For 3D you need two cameras. This just gives you the pose. The translation vector here does not correspond to real world. It is w.r.t the coordinate in which the 3D points are defined.
Hi,
My project is “Density Estimation of crowd”. Video is captured from a drone camera and i have to count number of heads. And i have to code in opencv python.can someone guide me please?
nice tutorial!! but is there a way to process using gpu
Hi. nice tutorial ..But its running slow on my system i.e. 30fps only. Also it detects only within a limited range. Outside that it simply doesn’t detect at all. Is this problem in actual system also or only my problem? How to increase speed further? i have set AVX instruction flag still no effect.
Thanks.
You can try some suggestions here
https://learnopencv.com/speeding-up-dlib-facial-landmark-detector/
I want the computer to know whether the user turns his head left, right, up or down. Thus, based on the pitch and yaw, can u provide some suggestions to let the computer learns itselft?
You may find this post useful https://learnopencv.com/rotation-matrix-to-euler-angles/
Hi Satya.
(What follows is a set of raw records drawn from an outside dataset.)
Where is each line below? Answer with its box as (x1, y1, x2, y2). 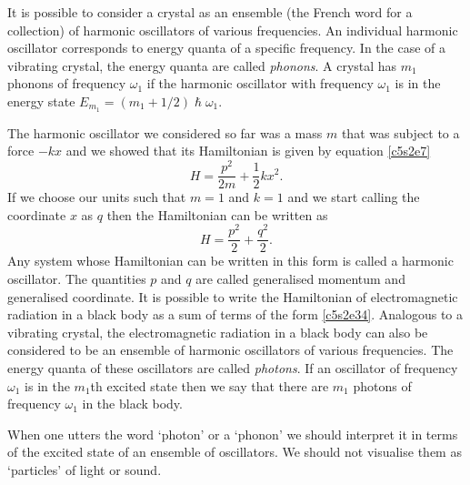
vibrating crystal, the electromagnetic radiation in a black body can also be (7, 322, 428, 341)
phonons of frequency (7, 74, 126, 93)
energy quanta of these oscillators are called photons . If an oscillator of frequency (7, 359, 458, 378)
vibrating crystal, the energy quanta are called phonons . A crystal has (7, 56, 397, 75)
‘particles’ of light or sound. (7, 460, 162, 480)
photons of (353, 376, 412, 395)
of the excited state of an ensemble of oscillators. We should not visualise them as (7, 442, 462, 461)
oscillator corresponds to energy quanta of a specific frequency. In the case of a (7, 38, 446, 57)
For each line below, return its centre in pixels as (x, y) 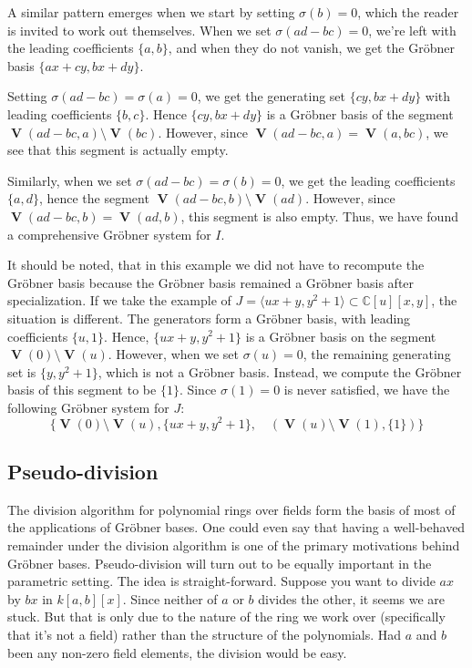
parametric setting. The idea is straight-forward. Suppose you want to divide (221, 581)
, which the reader (408, 12)
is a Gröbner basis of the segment (360, 113)
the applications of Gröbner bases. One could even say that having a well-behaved (236, 527)
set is (22, 371)
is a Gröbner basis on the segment (341, 336)
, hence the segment (94, 198)
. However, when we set (173, 354)

Great site, I’m learning a ton.
I would like to clarify my understanding of the assumptions made, and the preprocessing necessary. Firstly, the 2D image points, i.e. the 2D locations of the nose tip, chin etc., am I correct in assuming that they are the result of a facial landmark detector run beforehand?
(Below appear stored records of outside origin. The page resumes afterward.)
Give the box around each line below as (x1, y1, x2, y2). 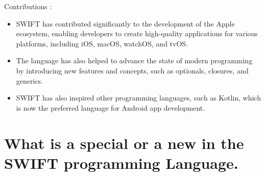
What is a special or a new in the (4, 132, 244, 153)
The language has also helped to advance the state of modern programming (16, 55, 253, 66)
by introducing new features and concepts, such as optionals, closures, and (16, 65, 249, 76)
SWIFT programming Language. (4, 152, 238, 173)
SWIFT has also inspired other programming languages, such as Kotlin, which (16, 92, 261, 103)
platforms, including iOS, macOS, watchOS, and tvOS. (16, 38, 188, 48)
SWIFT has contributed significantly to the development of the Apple (16, 18, 235, 29)
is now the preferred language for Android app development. (16, 102, 205, 113)
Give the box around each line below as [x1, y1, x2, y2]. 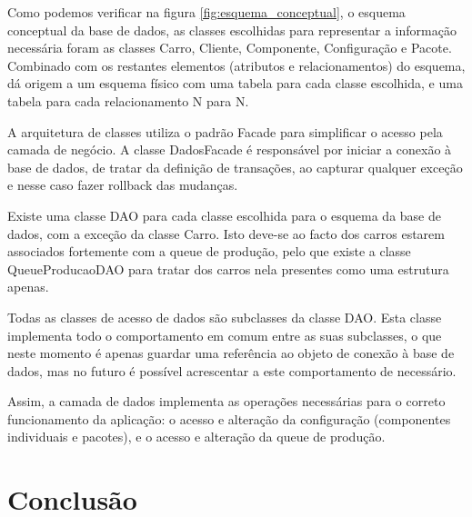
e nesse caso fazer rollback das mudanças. [7, 175, 238, 194]
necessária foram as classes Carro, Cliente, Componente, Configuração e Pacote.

Secondly, I did not understand clearly where the 3D model points where taken from, and how I would need to alter them for my own use?
Thanks in advance.
Hi, Was your question answered?
even i have similar question.
yes, the 2D points are a result of facial landmark detection.
The 3D points were simply approximated by me. If you have a 3D model of a human head, you can use the points from that model.
Sir can you tell me how you calculated the 3d coordinates.
Does it matter to normalize the template 3D points (defined above in step 2), and scale them to the size of the detected face?
It does not matter. The transformation you calculate has scale embeded inside.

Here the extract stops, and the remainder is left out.